With $35 CM4s x8 and TP2 x2, you raise the build price to a whopping $760. Not bad for a redundant cluster. I’m not taking the PSUs, UPSes, switches and routers into account, because those are shared components between Jeff’s modified workaround build, and my plan for a build.
We can get 2x Odroid HC4s for 2x $73 (so $148) and 6x Odroid N2+ for 6x $83 (so $498), bringing the total cost to $644. So around $100 cheaper, give or take, but instead of being solely dependent on the TP2, we have multiple boards that work together. The 2 HC4s can serve as the two NFS shares and master nodes, while the other 6 N2+ boards can be the workers. But the cost may be a bit offset by needing to buy switches with a few more ports than what you could get away with the TP2.
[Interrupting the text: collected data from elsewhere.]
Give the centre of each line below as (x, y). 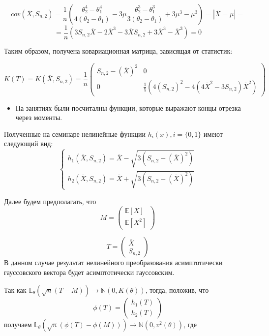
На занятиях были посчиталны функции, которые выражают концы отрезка (128, 107)
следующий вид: (29, 143)
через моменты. (39, 117)
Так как (15, 290)
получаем (18, 324)
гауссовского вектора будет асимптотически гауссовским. (89, 272)
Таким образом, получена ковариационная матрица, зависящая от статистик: (118, 51)
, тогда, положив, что (177, 290)
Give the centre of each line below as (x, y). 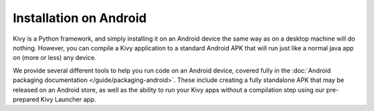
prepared (26, 99)
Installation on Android (80, 18)
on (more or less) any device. (55, 58)
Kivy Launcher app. (68, 99)
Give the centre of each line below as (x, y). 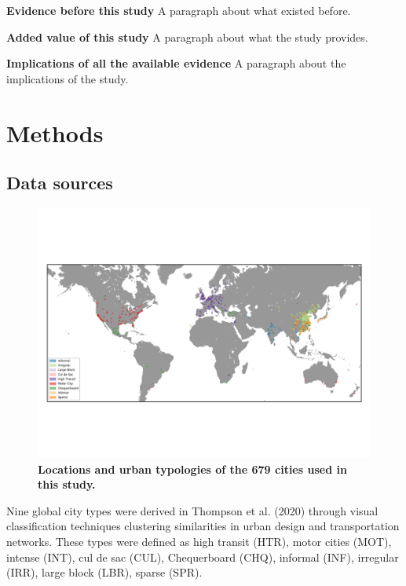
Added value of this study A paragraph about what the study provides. (187, 37)
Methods (55, 132)
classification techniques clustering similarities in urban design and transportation (203, 526)
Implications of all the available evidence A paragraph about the (176, 63)
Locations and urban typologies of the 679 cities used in (192, 469)
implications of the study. (68, 78)
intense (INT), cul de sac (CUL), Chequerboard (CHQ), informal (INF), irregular (203, 557)
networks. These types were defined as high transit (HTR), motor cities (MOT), (199, 541)

There are tradeoffs to this approach though. Jeff has a 2x 2U setup, but of which cases are likely way more expensive than my jank idea, but I guess the TP2s can work outside a case too, just like I plan for the SBCs. But neither would be very portable anymore.
For the software side of things, I will give it a deeper think when I actually build the thing, because right now I am uncertain if I should go with LXD or with any k8s stack. I prefer the classic way of managing services, so LXD makes a lot of sense to me, but even if I change my mind after the fact, I can run a k8s stack inside LXD, but not the other way, and I’d have to migrate the k8s containers into LXD then figure everything out. It’d be a bit of a headache, so it’s likely I’ll go with LXD.
But, one software that I would definitely change, at least in my own infrastructure, is to not make a SSH tunnel, but instead use wireguard, do some keepalive checks and if the tunnel is down, restart it. That way I can avoid doing TCP handshakes twice, for the SSH tunnel and for the communication between the reverse proxy and web servers. And speaking of reverse proxy, I’d go with HAProxy. I may use nginx as the web server, but as a reverse proxy, I don’t like it that much. The wg tunnel would obviously be running on the router.